Hacker News new | ask | show | jobs
by _benedict 315 days ago
Do you anywhere elaborate what you mean by leaderless, and how this affects the semantics and guarantees you offer?

So far as I understand both Kafka and Pulsar use (leader-based) consensus protocols to deliver some of their features and guarantees, so to match these you must either have developed a leaderless consensus protocol, or modify the guarantees you offer, or else have a leader-based consensus protocol you utilise still?

From one of your other answers, you mention you rely on Apache Bookkeeper, which appears to be leader-based?

I ask because I am aware of only one industry leaderless consensus protocol under development (and I am working on it), and it is always fun to hear about related work.

1 comments

Whoa a leaderless consensus protocol sounds pretty revolutionary!! So many question -- do you have any resources on this you could share?
Revolutionary may be an overstatement, it just affords different system characteristics. There's plenty of literature on the topic though, starting generally with EPaxos[1]. The protocol that we are developing is for Apache Cassandra, is called Accord[2], and forms the basis of our new distributed transaction feature [3]. I will note that the whitepaper linked in [3] is a bit out of date, and there was a bug in the protocol specification at that time. We hope to publish an updated paper in a proper venue in the near future.

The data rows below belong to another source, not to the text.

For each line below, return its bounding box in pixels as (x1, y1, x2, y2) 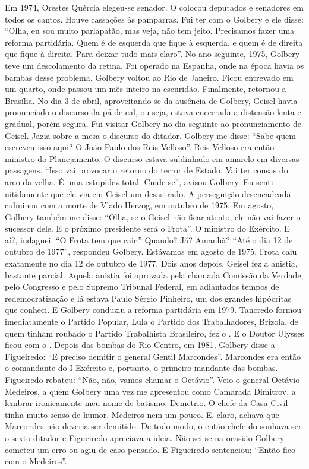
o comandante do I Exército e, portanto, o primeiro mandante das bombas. (5, 362, 278, 374)
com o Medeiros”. (5, 455, 67, 467)
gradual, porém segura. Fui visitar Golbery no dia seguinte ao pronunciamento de (5, 117, 301, 129)
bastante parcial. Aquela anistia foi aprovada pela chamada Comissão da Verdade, (5, 268, 304, 281)
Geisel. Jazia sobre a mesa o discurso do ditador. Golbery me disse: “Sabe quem (5, 129, 296, 141)
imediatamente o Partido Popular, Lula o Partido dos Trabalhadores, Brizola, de (5, 315, 298, 328)
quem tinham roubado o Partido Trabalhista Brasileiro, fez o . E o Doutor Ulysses (5, 327, 304, 339)
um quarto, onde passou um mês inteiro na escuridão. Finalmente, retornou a (5, 83, 286, 95)
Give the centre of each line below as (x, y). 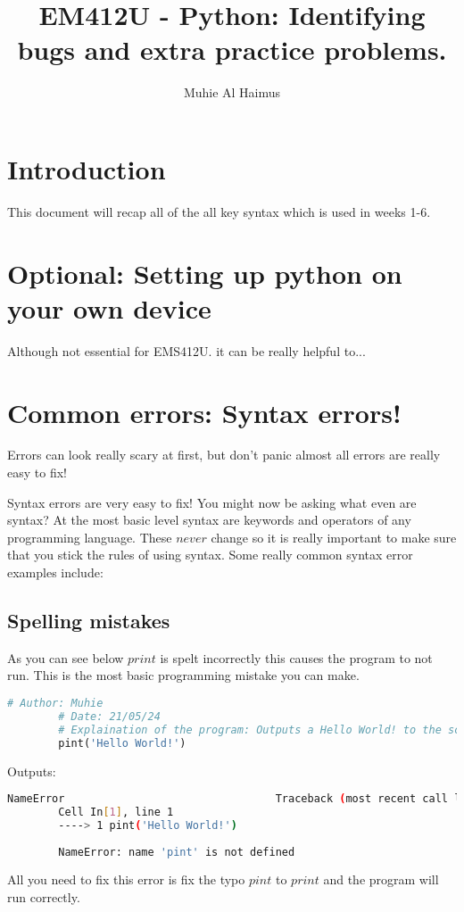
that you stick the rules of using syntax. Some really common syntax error (210, 555)
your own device (109, 307)
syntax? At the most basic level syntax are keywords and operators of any (209, 520)
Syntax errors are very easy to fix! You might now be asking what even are (212, 502)
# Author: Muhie (55, 704)
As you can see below (66, 657)
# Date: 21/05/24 (109, 716)
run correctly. (44, 897)

[1] https://www.cs.cmu.edu/~dga/papers/epaxos-sosp2013.pdf [2] https://github.com/apache/cassandra-accord [3] https://cwiki.apache.org/confluence/display/CASSANDRA/CEP-15...

https://www.vldb.org/pvldb/vol15/p1337-lee.pdf

Is this you also or total coincidence?

Not even a coincidence really, it's a very different kind of system. It's an implementation of Hermes with network layer integration. Hermes is designed with very different goals in mind, specifically within-DC consensus with minimal failures (with the caveat I am not intimately familiar):

- Every replica must acknowledge a write, which is undesirable in a WAN setting, due to having to wait for replies from the furthest region

- At most one concurrent "read-modify-write" operation may succeed, so peak throughput is limited by request latency

- Failure of any replica requires reconfiguration for any request to succeed (equivalent to leader election), so the leaderless property here does not improve tail latencies, indeed it is likely harmed by exposing your workload to more required reconfigurations

Cassandra is designed for multiple (usually quite far apart) DC deployments that want to maximise availability and minimise latency, and where failure is expected. Here a quorum system is typically preferable for request latency.